The worst prognostic factor for OCC patients is late diagnosis, which according to a Canadian literature review, is based on three components: patient’s delay in seeking assistance, waiting to be referred to a specialized professional, and time elapsed before starting treatment.8 This study showed that 54.7% of the patients were diagnosed when their tumors were at advanced stages III and IV. In a retrospective study including cases treated between 1973 and 2014, Cheraghlou et al.14 also observed that 50.2% of patients were presented with advanced OCC. When compared with similar retrospective national studies, the same tendency for late diagnoses is observed, suggesting that patients have difficulty in quickly accessing specialists and initiating early treatment.15

As a consequence of diagnosis at advanced disease stages, cervical lymphadenectomy was needed in about 70% of the cases, with confirmed metastasis in 32.9% of the histopathological exams.
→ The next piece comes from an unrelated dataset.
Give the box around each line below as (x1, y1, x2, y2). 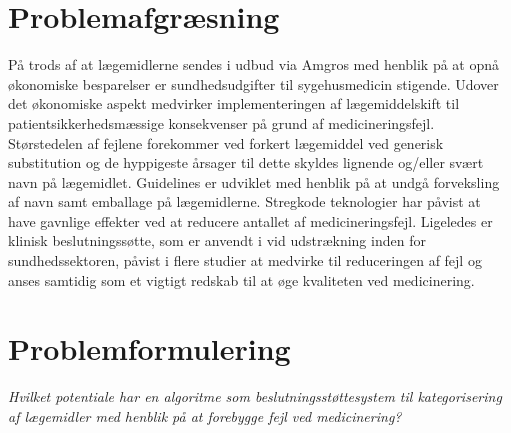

For tumors at advanced stages (III and IV) and with unfavorable risk factors, postsurgical adjuvant treatments are needed, and a large part of the sample was submitted to adjuvant radiotherapy (46.7%) and chemotherapy (31.9%).

The rate of postoperative complications was significantly lower compared with those reported by similar studies, as observed in a Brazilian retrospective study involving 159 patients, in which 47.3% of the sample had surgical site infection and 53.7% had suture dehiscence ‒ values much higher than those found in the present study (6.1% for wound infection and 7.3% for suture dehiscence). This same study reported that microsurgical flaps would have a much lower risk of orocutaneous fistulae; however, due to the difficult access to microsurgery in our service, this type of flap was performed in only 4% of patients.16

The average number of patients operated on per year was 11, which characterizes this hospital a low-volume hospital. According to an Asian study, from 22 cases/year, a hospital can be considered a high-volume hospital.17 The 3-year survival rate (58.2%) was similar to that observed in high-volume hospitals, as in a study conducted with 58,295 patients in which this rate was 61.5%.10 However, in general, it is observed that patients treated in high- volume institutions have a higher 5-year survival (51.8%) than those treated in low-volume institutions (45.5%).18 It is believed that part of these results can be justified by the fact that high-volume hospitals have more specialized professionals, more multidisciplinary care in the postoperative period, and more intensive care resources.19

Patients with early diagnoses show significant improvement in survival time, as demonstrated in a retrospective study conducted with over 16,000 patients: those diagnosed at earlier stages had a 3-year survival rate of 92.2%, whereas the rate for those with late diagnosis was 70.3% for the same period studied.14

A higher mean mortality rate was found compared with those of high-volume hospitals. According to a Brazilian retrospective study, the 1-year mortality rate for OCC patients was 18.96%, and the risk increases according to age, and has higher prevalence in men from the North and Northeast regions of the country.20

Compared with other reference hospitals and centers, similar percentages were observed in relation to 3-year survival rate, late diagnosis, and epidemiological profile of patients. However, a lower rate of postoperative complications and a higher mean overall mortality were observed. Therefore, it is observed that low-volume hospitals qualified for oncological treatments can present results similar to those of high-volume centers, and are thus a regional option for OCC patients.